◆ Prompt ◆
Exact wording is required: transcribe all the entries and leave the images out.

◆ Study material ◆
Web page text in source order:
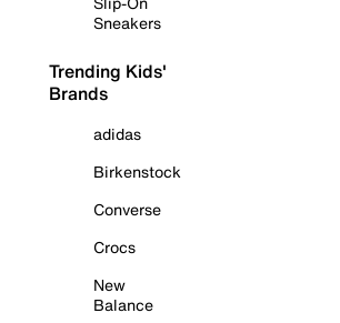
Sneakers
Trending Kids'
Brands
adidas
Birkenstock
Converse
Crocs
New
Balance
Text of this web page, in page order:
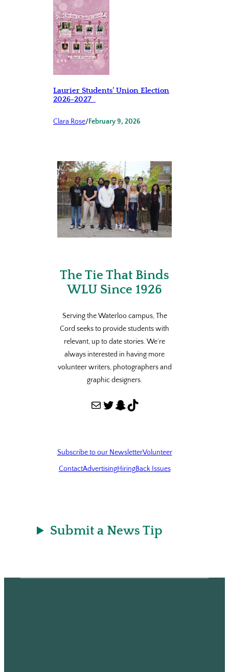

◆ Answer section ◆
Web page text in source order:
Sneakers
Trending Kids'
Brands
adidas
Birkenstock
Converse
Crocs
New
Balance
Text of this web page, in page order:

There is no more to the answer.